Bir Heykeltıraşın Sırrı
Hiç bir nehirdeki bir çakıl taşının nasıl bu kadar pürüzsüz ve yuvarlak hale geldiğini merak ettiniz mi. Ya da rüzgarlı bir günde kumların bir yerden başka bir yere nasıl uçuştuğunu gördünüz mü. İşte bu benim işim. Ben sessiz bir sanatçıyım, sabırlı bir heykeltıraşım. Dünyayı şekillendirmek için acele etmem. Fısıltım, bir çiftçinin tarlasından ince bir toprak tabakasını kaldırabilir. Gözyaşlarım, bir dere yatağında damla damla birikerek en sert kayaları bile yavaşça aşındırabilir. Yüzyıllar boyunca çalışırım, dağları yuvarlatır, vadileri derinleştirir ve kıyı şeritlerini yeniden çizerim. İnsanlar beni her zaman fark etmez çünkü çok yavaş çalışırım. Ama ben her zaman oradayım, sürekli hareket halindeyim, dünyayı parça parça, tane tane değiştiriyorum. Ben doğanın nefesiyim, suyun dokunuşuyum. Ben Erozyonum.
İnsanlar gücüme tanık olmaya başladıklarında, önce benden biraz korktular. Binlerce yıl önce Peru ve Çin'deki eski çiftçileri düşünün. Hayatlarını sürdürmek için ektikleri değerli toprağı yamaçlardan aşağı taşıdığımı gördüler.

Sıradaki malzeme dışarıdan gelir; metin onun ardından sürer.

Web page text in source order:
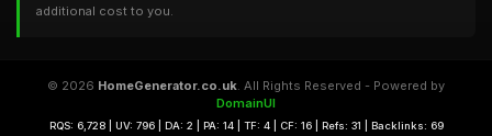
additional cost to you.
© 2026 HomeGenerator.co.uk. All Rights Reserved - Powered by
DomainUI
RQS: 6,728 | UV: 796 | DA: 2 | PA: 14 | TF: 4 | CF: 16 | Refs: 31 | Backlinks: 69
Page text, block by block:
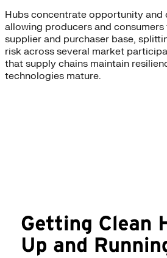
Hubs concentrate opportunity and
allowing producers and
supplier and purchaser base,
risk across several market
that supply chains maintain
technologies mature.
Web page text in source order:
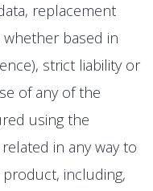
replacement
whether based in
strict liability or
of any of the
using the
in any way to
including,
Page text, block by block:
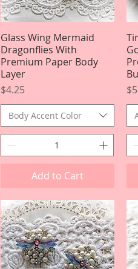
Quick View
Glass Wing Mermaid
Dragonflies With
Premium Paper Body
Layer
Price
$4.25
Body Accent Color
Add to Cart
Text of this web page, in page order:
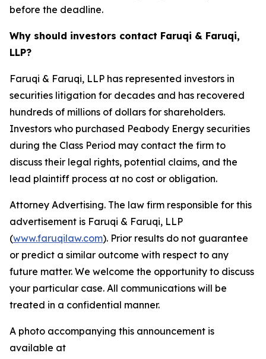
before the deadline.
Why should investors contact Faruqi & Faruqi,
LLP?
Faruqi & Faruqi, LLP has represented investors in
securities litigation for decades and has recovered
hundreds of millions of dollars for shareholders.
Investors who purchased Peabody Energy securities
during the Class Period may contact the firm to
discuss their legal rights, potential claims, and the
lead plaintiff process at no cost or obligation.
Attorney Advertising. The law firm responsible for this
advertisement is Faruqi & Faruqi, LLP
(www.faruqilaw.com). Prior results do not guarantee
or predict a similar outcome with respect to any
future matter. We welcome the opportunity to discuss
your particular case. All communications will be
treated in a confidential manner.
A photo accompanying this announcement is
available at
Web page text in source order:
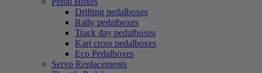
Drifting pedalboxes
Rally pedalboxes
Track day pedalboxes
Kart cross pedalboxes
Eco Pedalboxes
Servo Replacements
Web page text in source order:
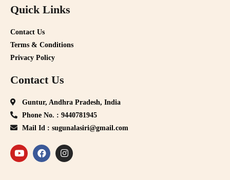
Quick Links
Contact Us
Terms & Conditions
Privacy Policy
Contact Us
Guntur, Andhra Pradesh, India
Phone No. : 9440781945
Mail Id : sugunalasiri@gmail.com
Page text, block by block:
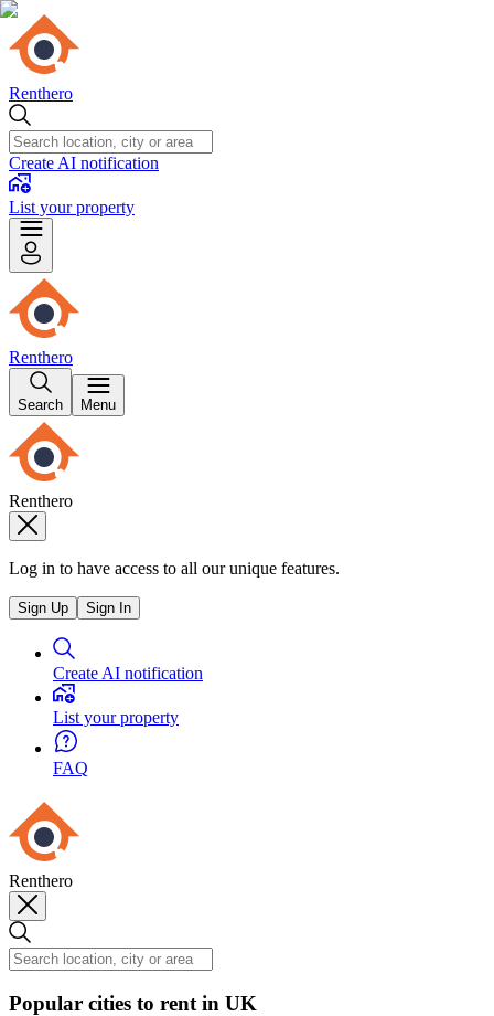
Renthero
Create AI notification
List your property
Renthero
Search Menu
Renthero
Log in to have access to all our unique features.
Sign Up Sign In
Create AI notification
List your property
FAQ
Renthero
Popular cities to rent in UK

Her yağmur yağdığında, emeklerinin bir kısmının sularla birlikte akıp gittiğini izlediler. Bana karşı savaşabilirlerdi ama onlar daha zekice bir şey yaptılar. Benimle çalışmayı öğrendiler. Tepelere basamaklar gibi görünen düz alanlar inşa ettiler. Bunlara taraça deniyordu. Bu akıllıca fikir, suyun hızını yavaşlattı ve toprağın yerinde kalmasına yardımcı oldu. Su yamaçtan aşağı hızla akmak yerine, her bir basamakta sakince durakladı ve toprağa sızdı. Bu, benim gücüme karşı gelmek yerine onu nasıl yönlendireceklerini anladıkları ilk anlardan biriydi. Benimle uyum içinde yaşamanın bir yolunu bulmuşlardı ve bu sayede nesiller boyu topraklarını besleyebildiler.
Yüzyıllar geçtikçe, insanlar beni daha iyi anlamaya başladı. 1700'lerde James Hutton adında İskoçyalı bir jeolog, dağların yavaş yavaş aşındığını ve nehirlerin bu parçacıkları denize taşıdığını fark etti. Bu yavaş süreci izleyerek, Dünya'nın insanların hayal ettiğinden çok daha yaşlı olması gerektiği sonucuna vardı. Bu büyük bir keşifti. Ancak insanlar bazen derslerini unuturlar. 1930'larda Amerika'da, çiftçiler toprağı koruyan çayırları sürdüler ve bu beni çok kızdırdı. Kuraklık vurduğunda, kuru ve korumasız toprağı alıp gökyüzüne savurdum. Devasa, karanlık toz bulutları güneşi engelledi ve her şeyi kapladı. Bu zamana “Toz Çanağı” deniyordu ve bu zor bir dersti. Sonra Hugh Hammond Bennett adında bir adam sahneye çıktı. Çiftçilere toprağı korumanın yollarını öğretti. Ağaç sıraları dikmek, ekinleri farklı şekillerde ekmek gibi yöntemlerle benim rüzgarla olan yıkıcı dansımı yavaşlattılar. Onun çabaları o kadar önemliydi ki, 27 Nisan 1935'te, toprağı korumaya adanmış Toprak Koruma Servisi'nin kurulmasına yardımcı oldu.
Ben sadece alıp götüren bir güç değilim. Aynı zamanda inanılmaz güzellikte şeyler de yaratırım. Amerika'daki Büyük Kanyon'u hiç gördünüz mü. Milyonlarca yıl boyunca Colorado Nehri'nin kayaları yavaşça oymasıyla onu ben şekillendirdim. Ulusal parklardaki o muhteşem doğal kemerleri ve kuleleri de ben yarattım. Bugün insanlar beni anladıkları için harika şeyler yapıyorlar. Kıyı şeritlerini benim gücümden korumak için duvarlar inşa ediyorlar, toprağı yerinde tutan ürünler ekiyorlar ve benim zarar verdiğim yerlerde doğayı onarmaya yardımcı oluyorlar. Ben sürekli bir değişim gücüyüm. Bazen yıkıcı olabilirim ama aynı zamanda bir yaratıcıyım. Beni anlayarak, yarattığım güzellikleri takdir edebilir ve hepimizin evi olan bu harika gezegene daha iyi bakabilirsiniz.